Instructions for the task: A copy is needed of each line in the records that has the word "when".

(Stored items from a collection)
------------------------------------------------------------------------
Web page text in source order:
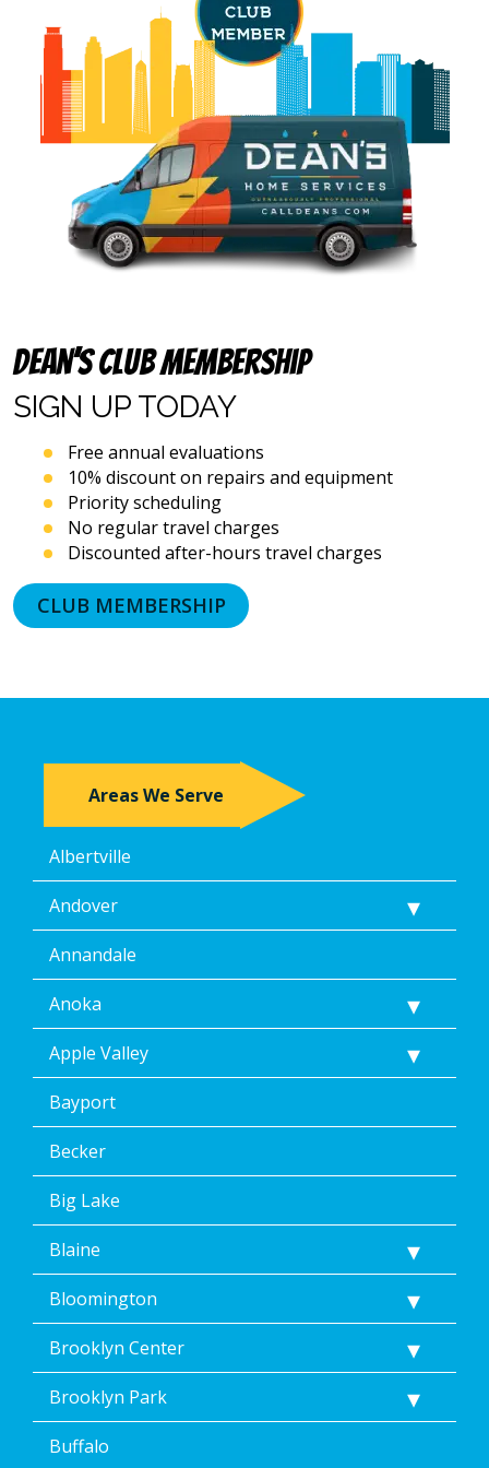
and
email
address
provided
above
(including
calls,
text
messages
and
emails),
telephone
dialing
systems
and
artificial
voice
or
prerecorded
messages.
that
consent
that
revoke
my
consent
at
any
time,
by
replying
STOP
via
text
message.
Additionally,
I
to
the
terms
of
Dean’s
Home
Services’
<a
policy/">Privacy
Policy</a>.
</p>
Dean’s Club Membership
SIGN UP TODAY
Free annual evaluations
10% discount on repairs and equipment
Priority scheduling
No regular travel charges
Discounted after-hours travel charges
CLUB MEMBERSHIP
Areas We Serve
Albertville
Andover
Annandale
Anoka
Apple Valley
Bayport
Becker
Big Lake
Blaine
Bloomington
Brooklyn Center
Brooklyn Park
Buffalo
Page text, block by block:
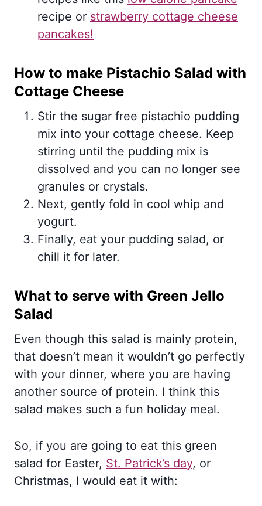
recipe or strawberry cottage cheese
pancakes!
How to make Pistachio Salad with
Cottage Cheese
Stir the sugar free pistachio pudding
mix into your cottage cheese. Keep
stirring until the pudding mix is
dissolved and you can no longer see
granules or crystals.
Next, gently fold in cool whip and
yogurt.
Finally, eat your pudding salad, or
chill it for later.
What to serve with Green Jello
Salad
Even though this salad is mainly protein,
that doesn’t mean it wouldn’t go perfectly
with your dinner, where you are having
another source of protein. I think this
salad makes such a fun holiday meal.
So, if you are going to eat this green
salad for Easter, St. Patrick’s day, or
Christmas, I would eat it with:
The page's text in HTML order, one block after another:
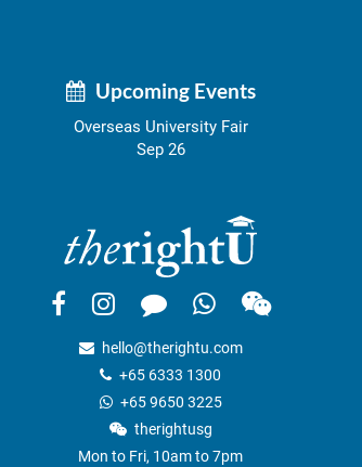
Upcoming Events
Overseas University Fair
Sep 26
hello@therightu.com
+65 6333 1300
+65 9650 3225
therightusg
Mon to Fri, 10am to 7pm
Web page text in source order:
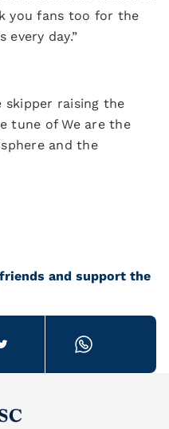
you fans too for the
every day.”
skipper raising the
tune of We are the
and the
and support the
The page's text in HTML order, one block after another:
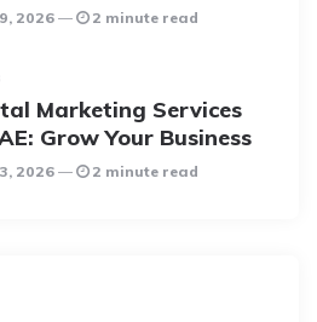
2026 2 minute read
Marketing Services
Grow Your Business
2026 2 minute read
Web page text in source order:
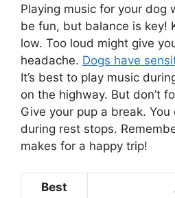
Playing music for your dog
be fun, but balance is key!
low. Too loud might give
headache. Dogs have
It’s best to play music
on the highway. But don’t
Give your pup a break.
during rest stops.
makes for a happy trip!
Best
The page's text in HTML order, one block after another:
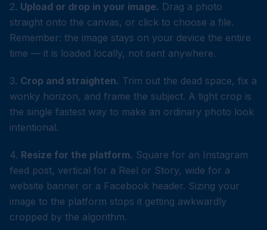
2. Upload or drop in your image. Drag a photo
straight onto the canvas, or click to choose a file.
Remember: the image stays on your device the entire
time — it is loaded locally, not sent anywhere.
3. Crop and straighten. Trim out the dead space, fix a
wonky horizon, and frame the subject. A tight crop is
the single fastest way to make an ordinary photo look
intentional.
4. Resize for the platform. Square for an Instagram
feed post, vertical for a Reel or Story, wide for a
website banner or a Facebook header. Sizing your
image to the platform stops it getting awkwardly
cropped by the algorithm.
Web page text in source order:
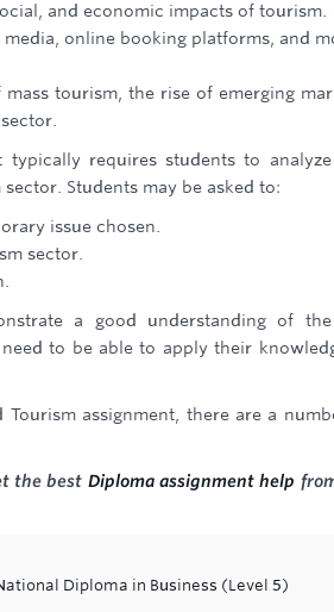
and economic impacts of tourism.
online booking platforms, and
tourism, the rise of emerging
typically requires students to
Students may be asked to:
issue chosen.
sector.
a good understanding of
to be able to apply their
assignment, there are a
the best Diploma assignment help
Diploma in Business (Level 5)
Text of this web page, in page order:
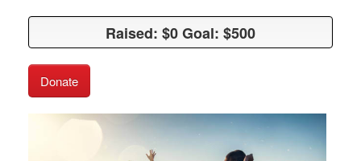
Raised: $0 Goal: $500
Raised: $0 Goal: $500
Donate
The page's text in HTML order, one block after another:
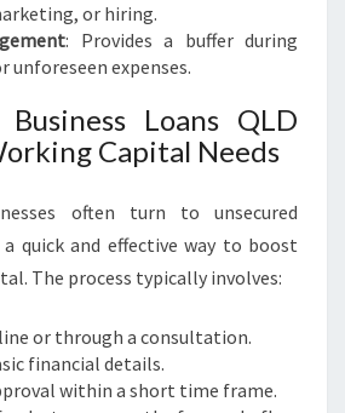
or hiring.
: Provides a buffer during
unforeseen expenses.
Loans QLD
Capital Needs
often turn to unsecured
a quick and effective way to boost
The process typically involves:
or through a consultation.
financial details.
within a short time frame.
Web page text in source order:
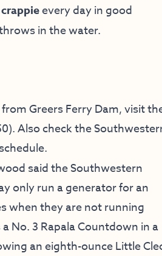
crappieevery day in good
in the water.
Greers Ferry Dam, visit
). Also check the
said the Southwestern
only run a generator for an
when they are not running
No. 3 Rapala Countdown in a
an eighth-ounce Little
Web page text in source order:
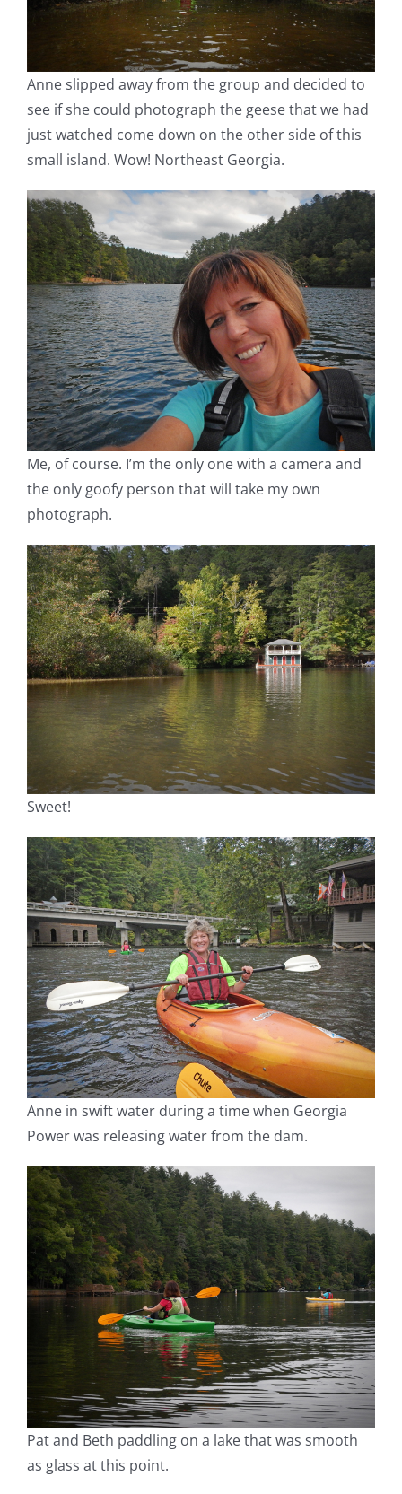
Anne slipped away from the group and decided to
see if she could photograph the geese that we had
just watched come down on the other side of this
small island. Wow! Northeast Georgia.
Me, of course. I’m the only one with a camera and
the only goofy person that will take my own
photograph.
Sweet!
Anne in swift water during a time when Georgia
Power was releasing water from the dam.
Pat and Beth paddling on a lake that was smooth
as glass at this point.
------------------------------------------------------------------------
Answer below:
when they are not running
Anne in swift water during a time when Georgia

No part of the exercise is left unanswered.